But the new bill takes any future flexibility in that arrangement out of the hands of the municipality. Should the 140,000 50,000 tonnes of garbage annually hauled to Otter Lake increase—and it easily could if the cost to ship ICI waste outside the city goes above the landfill’s tipping fees—then Halifax will need to start planning for a new landfill in the next 18 years instead of the next 40. [Ken Donnelly helpfully points out the tonnage is now 50,000 annually without ICI waste, not the 140,000 it used to be, which is what I originally wrote. —JB]

That unanticipated $85-million cost comes as a result of the province reaching down to impose legislation on a single municipality, something Halifax South Downtown councillor Waye Mason called an unprecedented bit of "political theatre." He wasn’t alone in his fury. 

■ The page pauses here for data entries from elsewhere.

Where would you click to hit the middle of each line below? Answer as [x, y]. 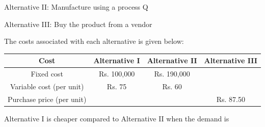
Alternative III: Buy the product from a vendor [78, 24]
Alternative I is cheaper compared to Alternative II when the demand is [117, 118]
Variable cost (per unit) [47, 86]
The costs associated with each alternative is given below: [94, 41]
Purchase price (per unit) [47, 99]
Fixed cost [47, 74]
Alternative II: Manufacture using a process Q [76, 7]
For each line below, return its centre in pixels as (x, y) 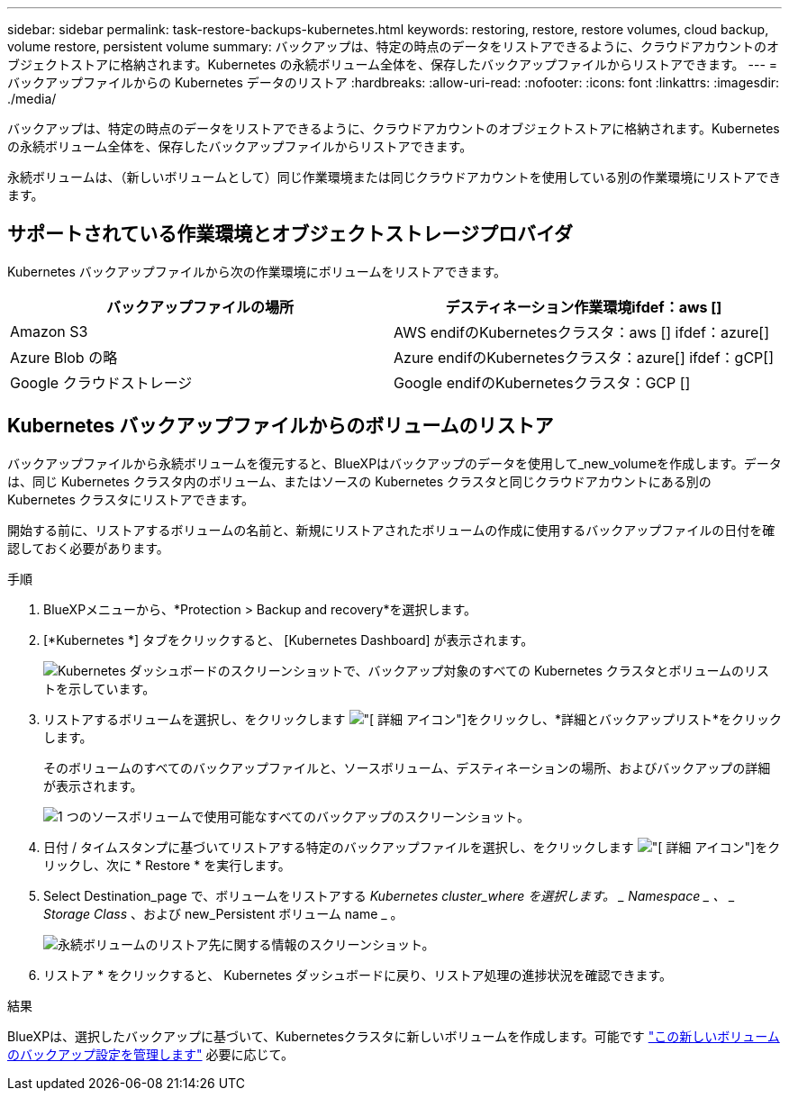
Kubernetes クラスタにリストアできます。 (131, 499)
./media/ (32, 99)
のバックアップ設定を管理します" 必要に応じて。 (151, 1054)
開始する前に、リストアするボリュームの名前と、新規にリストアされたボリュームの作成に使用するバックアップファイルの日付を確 (391, 530)
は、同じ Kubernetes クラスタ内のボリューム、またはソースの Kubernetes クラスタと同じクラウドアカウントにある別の (359, 481)
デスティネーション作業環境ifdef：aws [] (584, 307)
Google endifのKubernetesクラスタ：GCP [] (542, 382)
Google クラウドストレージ (101, 382)
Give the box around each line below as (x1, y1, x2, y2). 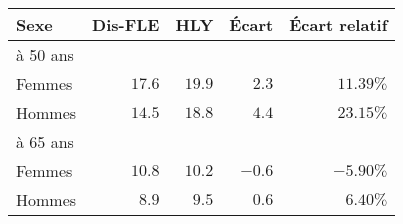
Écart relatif (289, 13, 388, 36)
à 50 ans (16, 43, 74, 66)
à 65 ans (16, 130, 74, 153)
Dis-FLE (92, 13, 160, 36)
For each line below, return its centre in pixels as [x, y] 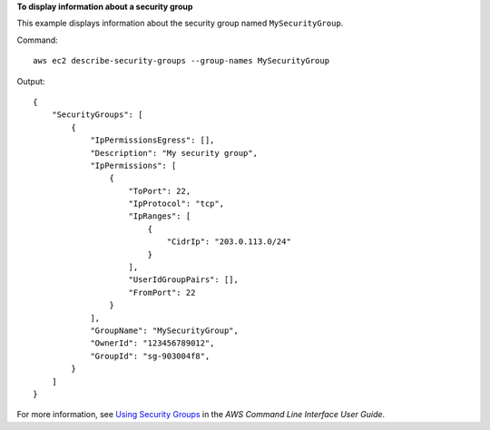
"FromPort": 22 [162, 292]
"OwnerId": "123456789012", [152, 343]
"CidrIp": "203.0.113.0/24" [229, 242]
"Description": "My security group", [174, 153]
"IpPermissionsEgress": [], [152, 140]
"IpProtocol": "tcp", [176, 204]
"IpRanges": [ [160, 216]
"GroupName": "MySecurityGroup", [165, 330]
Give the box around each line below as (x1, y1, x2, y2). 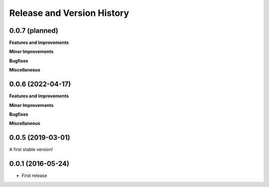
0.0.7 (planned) (9, 26, 58, 35)
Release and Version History (9, 7, 130, 18)
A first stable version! (9, 147, 53, 153)
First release (21, 173, 47, 179)
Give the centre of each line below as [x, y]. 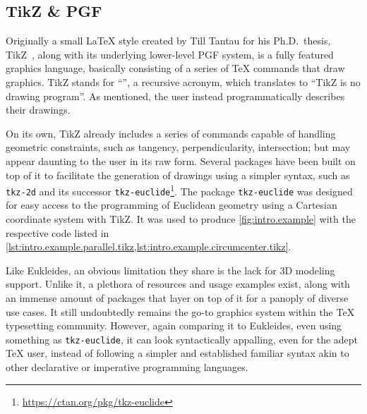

“Are the residents of HRM so special that we require greater regulation around solid waste than any other municipality in the province?” asked Jennifer Watts.

“Quite frankly, it is a very, very sad day, as it relates to the quote-unquote partnership we’re supposed to have with the province of Nova Scotia,” said Bill Karsten.

“If you ask me, this piece of legislation is overkill,” said David Hendsbee, himself a former MLA. “If you ask me, we were blindsided.”

Reg Rankin stood up for his son and downplayed the concerns of his fellow councillors by saying the province was doing what was best for the public by preserving the municipality’s current Otter Lake policies.

“Let resolutions now converge into law,” Rankin said. “They’re not saying anything more than the resolution, but they’re putting it in law.”

Council eventually passed a motion to send a strongly-worded letter to Nova Scotia's Liberal government on the lack of a consultation process, and the financial and solid waste policy implication of Bill 176.

The motion passed 15-2, with only Rankin and Adams voting against.